I have two rough plots to continue the Finley Zoo series. The next one might focus on orangutans in a thriller plot. Or it may be a combination of parrots and snakes in a more traditional mystery. I don’t know much about parrots or snakes, so that should be interesting to research. Finley Zoo will continue to improve, even as its staff members have their problems. My protagonist, Iris Oakley, will mature and change as she raises her child and gains more experience in the world, but she will remain wedded to her job. As to whether she ends up wedded to another person, we’ll have to see.
Now for a few fun questions. What is your favorite meal, dessert, book, movie place to vacation and your favorite way to spend your nonwriting time?
· Meal: steak, baked potato (none of that foil!) with butter, asparagus, chocolate torte. This is a guilty meal. My real meals feature beans and chard.
· Book: Can’t pin that down to just one!
· Movie: Magnificent Seven or maybe Crouching Tiger, Hidden Dragon—I love that scene with the Bactrian camels.
· Vacation: I would love to see the African game parks. Belize is closer to striking distance, however.
· Non-writing time: I spend most of it reading, of course!
What would you like to tell your readers?

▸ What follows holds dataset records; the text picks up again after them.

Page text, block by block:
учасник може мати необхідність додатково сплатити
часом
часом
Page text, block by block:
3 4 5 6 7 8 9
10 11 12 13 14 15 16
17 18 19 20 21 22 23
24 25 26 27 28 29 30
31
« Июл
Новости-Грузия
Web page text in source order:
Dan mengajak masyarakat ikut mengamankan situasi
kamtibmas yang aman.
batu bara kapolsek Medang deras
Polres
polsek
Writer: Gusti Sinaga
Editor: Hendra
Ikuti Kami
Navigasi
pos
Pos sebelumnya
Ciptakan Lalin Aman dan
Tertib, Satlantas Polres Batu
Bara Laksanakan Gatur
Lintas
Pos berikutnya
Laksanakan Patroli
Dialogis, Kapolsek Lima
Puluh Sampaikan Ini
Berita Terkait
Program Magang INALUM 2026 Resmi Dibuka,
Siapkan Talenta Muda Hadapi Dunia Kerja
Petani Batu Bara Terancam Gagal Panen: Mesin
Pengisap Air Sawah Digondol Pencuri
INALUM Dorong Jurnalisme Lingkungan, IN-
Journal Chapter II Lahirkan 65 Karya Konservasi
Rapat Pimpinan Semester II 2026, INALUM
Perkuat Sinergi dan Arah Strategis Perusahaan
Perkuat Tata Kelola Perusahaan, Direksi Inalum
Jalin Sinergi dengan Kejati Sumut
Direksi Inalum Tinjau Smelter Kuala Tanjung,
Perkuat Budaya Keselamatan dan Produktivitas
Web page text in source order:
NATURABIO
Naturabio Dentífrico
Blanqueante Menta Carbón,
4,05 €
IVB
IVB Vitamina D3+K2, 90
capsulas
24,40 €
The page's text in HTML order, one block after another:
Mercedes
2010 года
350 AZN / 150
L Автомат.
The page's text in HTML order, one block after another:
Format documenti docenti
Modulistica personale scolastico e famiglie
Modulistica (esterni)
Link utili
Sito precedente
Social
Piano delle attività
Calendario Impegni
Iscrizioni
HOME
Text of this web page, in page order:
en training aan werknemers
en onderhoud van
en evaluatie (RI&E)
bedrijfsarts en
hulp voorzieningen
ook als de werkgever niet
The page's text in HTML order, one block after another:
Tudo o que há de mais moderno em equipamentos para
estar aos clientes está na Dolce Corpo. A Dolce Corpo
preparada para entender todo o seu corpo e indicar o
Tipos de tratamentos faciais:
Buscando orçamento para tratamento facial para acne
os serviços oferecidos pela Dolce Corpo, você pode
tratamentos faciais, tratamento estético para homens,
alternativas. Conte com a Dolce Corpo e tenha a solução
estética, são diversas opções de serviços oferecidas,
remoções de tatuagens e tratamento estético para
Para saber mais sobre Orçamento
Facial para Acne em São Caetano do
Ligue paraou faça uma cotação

I write zoo mysteries in hopes of drawing people into the natural world and encouraging them to care about it. I hope to motivate readers to protect the world from any more human damage. None of us can fix deforestation, ocean acidification, or climate change, but we can all do our part. So do it! Then do a little more. Any profit I earn from Did Not Survive will be donated to organizations like the ones listed at the back of the book.
Tell us about Ann, the author, the woman and the friend?
I’m a life-long environmentalist with a full life. I engage with an extended family, keep up with a boatload of friends, volunteer with Portland Audubon Society and with a local reading program, garden, teach my dog cute tricks, and read.
Do you have a writing pet peeve?
I do not read mysteries and thrillers about sadistic killers of women. Life is too short to have those images in my head.
Who is your publisher and what would you like us to know about them?
Poisoned Pen Press has won heaps of awards within the mystery community. They are beyond “small press”, more like middle-sized. They do a wonderful job.
What writing words of wisdom would you like to give aspiring writers who want to become fiction authors?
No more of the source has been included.